• YOUR INSTRUCTIONS
Exclude the pictures, then restate exactly each line of the data below from the first through the line containing "Vietnam boasts a".

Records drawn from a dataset
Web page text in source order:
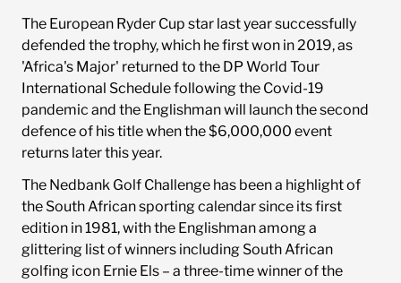
Sponsors
Sponsorship Opportunities
The European Ryder Cup star last year successfully
defended the trophy, which he first won in 2019, as
'Africa's Major' returned to the DP World Tour
International Schedule following the Covid-19
pandemic and the Englishman will launch the second
defence of his title when the $6,000,000 event
returns later this year.
The Nedbank Golf Challenge has been a highlight of
the South African sporting calendar since its first
edition in 1981, with the Englishman among a
glittering list of winners including South African
golfing icon Ernie Els – a three-time winner of the
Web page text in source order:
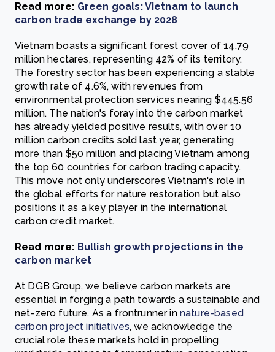
Read more: Green goals: Vietnam to launch
carbon trade exchange by 2028
Vietnam boasts a significant forest cover of 14.79
million hectares, representing 42% of its territory.
The forestry sector has been experiencing a stable
growth rate of 4.6%, with revenues from
environmental protection services nearing $445.56
million. The nation's foray into the carbon market
has already yielded positive results, with over 10
million carbon credits sold last year, generating
more than $50 million and placing Vietnam among
the top 60 countries for carbon trading capacity.
This move not only underscores Vietnam's role in
the global efforts for nature restoration but also
positions it as a key player in the international
carbon credit market.
Read more: Bullish growth projections in the
carbon market
At DGB Group, we believe carbon markets are
essential in forging a path towards a sustainable and
net-zero future. As a frontrunner in nature-based
carbon project initiatives, we acknowledge the
crucial role these markets hold in propelling
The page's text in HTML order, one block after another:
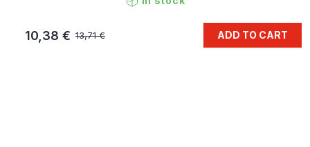
13,71 €
10,38 € ADD TO CART
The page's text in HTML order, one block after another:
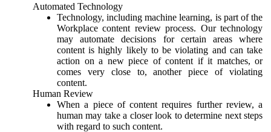
Automated Technology
Technology, including machine learning, is part of the
Workplace content review process. Our technology
may automate decisions for certain areas where
content is highly likely to be violating and can take
action on a new piece of content if it matches, or
comes very close to, another piece of violating
content.
Human Review
When a piece of content requires further review, a
human may take a closer look to determine next steps
with regard to such content.
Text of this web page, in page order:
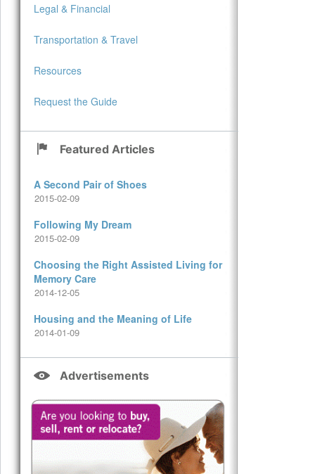
Legal & Financial
Transportation & Travel
Resources
Request the Guide
Featured Articles
A Second Pair of Shoes
2015-02-09
Following My Dream
2015-02-09
Choosing the Right Assisted Living for
Memory Care
2014-12-05
Housing and the Meaning of Life
2014-01-09
Advertisements
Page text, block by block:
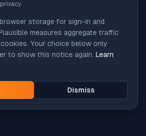
storage for sign-in and
measures aggregate traffic
Your choice below only
to show this notice again. Learn
Dismiss
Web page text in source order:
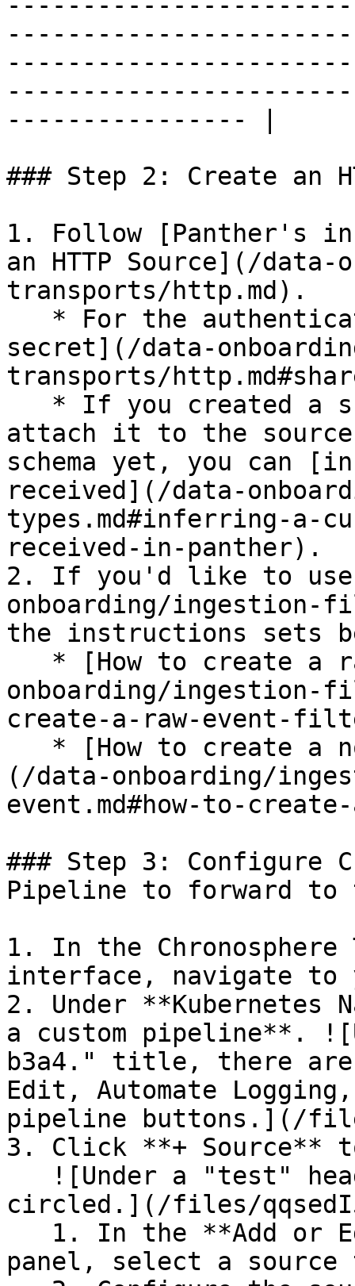
---------------- |
### Step 2: Create an
1. Follow [Panther's
an HTTP Source](/data-
transports/http.md).
secret](/data-
transports/
attach it to the
schema yet, you can
received](/data-
types.md#inferring-a-
received-in-panther).
2. If you'd like to
onboarding/
the instructions sets
onboarding/ingestion-
create-a-raw-event-
(/data-onboarding/
event.md#how-to-
### Step 3: Configure
Pipeline to forward to
1. In the Chronosphere
interface, navigate to
2. Under **Kubernetes
a custom pipeline**.
b3a4." title, there are
Edit, Automate
pipeline buttons.](/files/
3. Click **+ Source**
circled.](/files/
panel, select a

• ANSWER SECTION
Web page text in source order:
Sponsors
Sponsorship Opportunities
The European Ryder Cup star last year successfully
defended the trophy, which he first won in 2019, as
'Africa's Major' returned to the DP World Tour
International Schedule following the Covid-19
pandemic and the Englishman will launch the second
defence of his title when the $6,000,000 event
returns later this year.
The Nedbank Golf Challenge has been a highlight of
the South African sporting calendar since its first
edition in 1981, with the Englishman among a
glittering list of winners including South African
golfing icon Ernie Els – a three-time winner of the
Web page text in source order:
Read more: Green goals: Vietnam to launch
carbon trade exchange by 2028
Vietnam boasts a significant forest cover of 14.79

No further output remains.